「陈永进什么时候成你学生了?」方敬山被他说得一头雾水,满脸古怪:「当年我也是自身难保,从没落井下石过,你今天怎么火气这么大?」
他这儿的学员,还有能让这清高的老同学惦记上的?
等等...
方敬山稍稍一怔,低头翻了翻记事本,陡然反应过来,抬头道:
「维朴,你说的是那个在课堂上提出了自锁单套结的小伙子?」
几天前童庆林特地跟他提过这事,当时他也着实吃了一惊。
这年头风气仍然保守,按规矩办事,很少有人敢跳出老套路,那年轻人能琢磨改良航海绳结,着实有些胆大出格。
「哈,果然在你们这儿。」
听到那小子又鼓捣出了什么新东西,李维朴当即肯定错不了,坚决道:
「我就知道你们也看出他的本事,偷偷留着用。别耽搁了,赶紧把人交给我,上面有重要科研任务,缺了他的思路根本推不动。
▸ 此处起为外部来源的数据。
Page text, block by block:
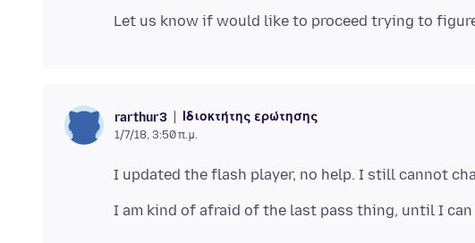
rarthur3 Ιδιοκτήτης ερώτησης
1/7/18, 3:50 π.μ.

」
对一心钻研技术的李维朴来说,这种卡在半路的煎熬,比什么都难受。
一旁的郑院长默然站在原地,不动声色。
他本来只是过来找个厨子,帮着院里接待一下领导,可现在看起来,那小子身上藏得能耐可远不止做饭,竟能让这俩老头争得面红耳赤...
这种时候要是说他是来找厨子的,应该会被这俩给赶出去吧...
......
培训中心校区后方,食堂后头藏着一方天然池塘。
池水清澈中带着点儿淡绿,水面零星浮着点荷叶和水草,占地得有一个篮球场大小。
而此刻,海员培训中心的学员们全都围在池塘边,目光齐齐望向教师。
周秉文站在一艘破旧木船旁,船底被特意凿出一个拳头大的破洞,半飘半靠地挂在岸边。